↓↓↓

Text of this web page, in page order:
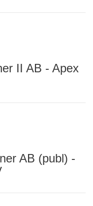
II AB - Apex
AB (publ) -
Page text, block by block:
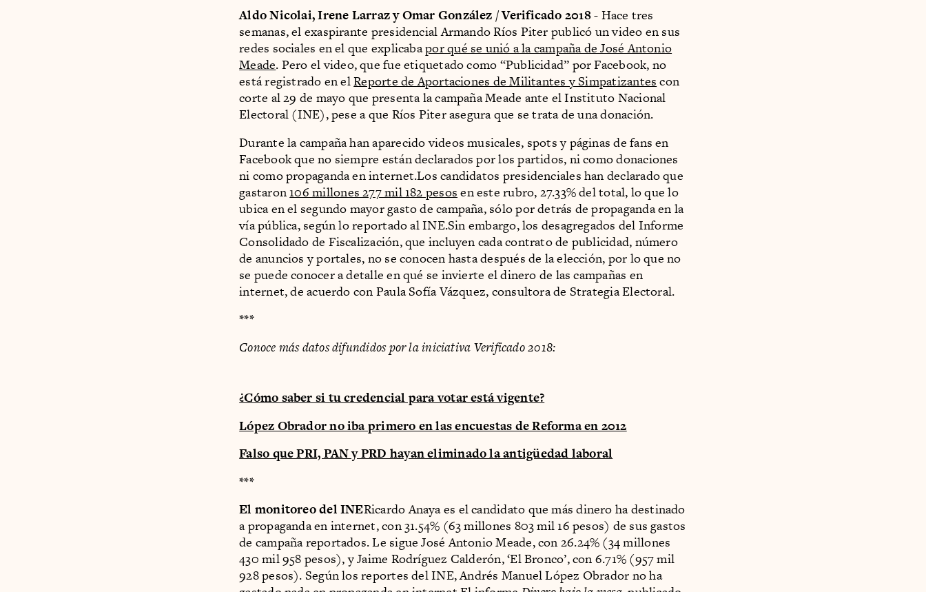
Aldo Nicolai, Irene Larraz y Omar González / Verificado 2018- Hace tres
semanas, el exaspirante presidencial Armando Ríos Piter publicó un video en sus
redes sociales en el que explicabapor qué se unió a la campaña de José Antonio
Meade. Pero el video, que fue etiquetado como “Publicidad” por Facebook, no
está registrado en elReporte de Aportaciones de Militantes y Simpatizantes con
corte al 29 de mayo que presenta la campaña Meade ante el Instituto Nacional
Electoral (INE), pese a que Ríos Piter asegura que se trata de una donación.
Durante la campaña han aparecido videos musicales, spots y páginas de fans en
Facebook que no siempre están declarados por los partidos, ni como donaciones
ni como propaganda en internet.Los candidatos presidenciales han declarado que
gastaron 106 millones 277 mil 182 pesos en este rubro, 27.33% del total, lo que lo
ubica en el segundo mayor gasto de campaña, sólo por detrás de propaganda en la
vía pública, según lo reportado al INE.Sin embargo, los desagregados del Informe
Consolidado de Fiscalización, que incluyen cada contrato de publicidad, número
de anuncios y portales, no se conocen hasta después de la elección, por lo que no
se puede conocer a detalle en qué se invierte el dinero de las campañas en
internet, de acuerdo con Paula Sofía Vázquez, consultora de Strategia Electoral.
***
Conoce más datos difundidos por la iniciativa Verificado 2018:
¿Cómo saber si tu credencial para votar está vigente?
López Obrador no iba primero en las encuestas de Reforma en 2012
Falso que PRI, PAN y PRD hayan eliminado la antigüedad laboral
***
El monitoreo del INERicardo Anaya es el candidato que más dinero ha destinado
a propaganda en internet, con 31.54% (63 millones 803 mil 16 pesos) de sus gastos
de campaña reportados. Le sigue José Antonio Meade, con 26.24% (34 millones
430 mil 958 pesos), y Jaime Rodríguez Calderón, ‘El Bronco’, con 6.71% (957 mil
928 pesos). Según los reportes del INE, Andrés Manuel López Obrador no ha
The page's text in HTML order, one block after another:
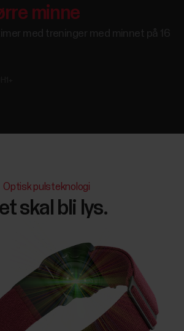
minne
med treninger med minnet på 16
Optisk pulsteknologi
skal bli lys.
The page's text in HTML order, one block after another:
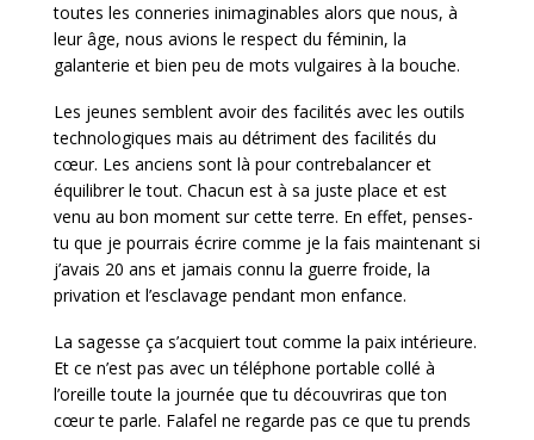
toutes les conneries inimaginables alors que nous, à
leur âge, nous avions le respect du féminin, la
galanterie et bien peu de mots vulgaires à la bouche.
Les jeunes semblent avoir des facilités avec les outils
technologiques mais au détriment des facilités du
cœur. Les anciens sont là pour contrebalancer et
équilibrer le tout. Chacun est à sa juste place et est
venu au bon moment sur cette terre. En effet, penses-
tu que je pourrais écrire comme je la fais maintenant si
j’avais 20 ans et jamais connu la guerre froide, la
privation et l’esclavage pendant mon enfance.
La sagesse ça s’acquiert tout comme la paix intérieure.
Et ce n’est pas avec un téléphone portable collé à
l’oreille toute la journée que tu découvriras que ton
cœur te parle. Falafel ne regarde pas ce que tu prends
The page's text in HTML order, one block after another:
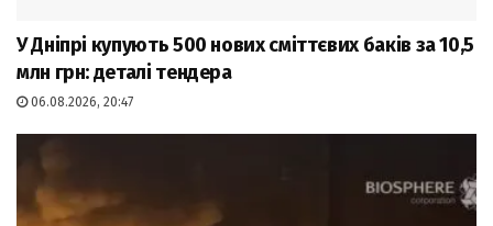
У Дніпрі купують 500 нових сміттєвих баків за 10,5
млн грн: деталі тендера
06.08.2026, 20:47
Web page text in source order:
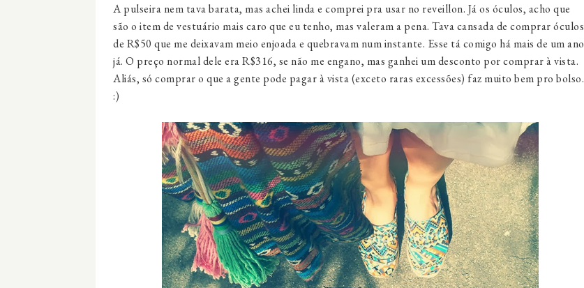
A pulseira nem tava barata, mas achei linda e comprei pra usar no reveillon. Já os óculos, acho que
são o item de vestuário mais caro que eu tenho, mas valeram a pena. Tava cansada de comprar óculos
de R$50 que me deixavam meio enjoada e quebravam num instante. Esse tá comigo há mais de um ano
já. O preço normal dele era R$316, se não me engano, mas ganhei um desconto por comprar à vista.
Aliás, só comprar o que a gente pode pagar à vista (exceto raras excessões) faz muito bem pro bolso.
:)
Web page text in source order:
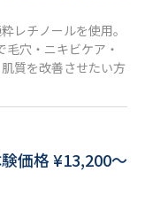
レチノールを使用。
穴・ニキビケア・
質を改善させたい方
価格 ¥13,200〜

↑↑↑

# Problem description
In the entries above, locate every line with the word "Ríos" and copy it.

# Task solution
semanas, el exaspirante presidencial Armando Ríos Piter publicó un video en sus
Electoral (INE), pese a que Ríos Piter asegura que se trata de una donación.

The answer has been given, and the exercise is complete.